## TASK OBJECTIVE
Copy out the full listing below as it stands, with its pictures left behind.

## MATERIAL SUPPLIED

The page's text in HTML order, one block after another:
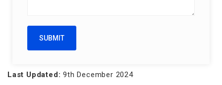
Last Updated:9th December 2024
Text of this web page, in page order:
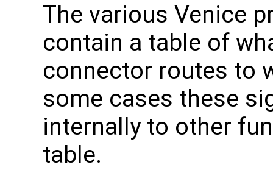
The various Venice
contain a table of
connector routes to
some cases these
internally to other
table.
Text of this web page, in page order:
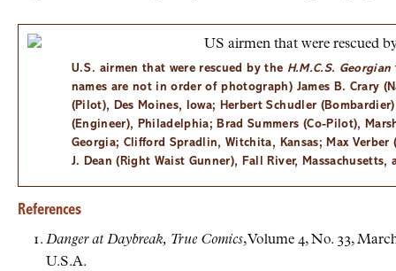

## TASK ANSWER
The page's text in HTML order, one block after another:
Last Updated:9th December 2024
Text of this web page, in page order:
The various Venice
contain a table of
connector routes to
some cases these
internally to other
table.
Text of this web page, in page order:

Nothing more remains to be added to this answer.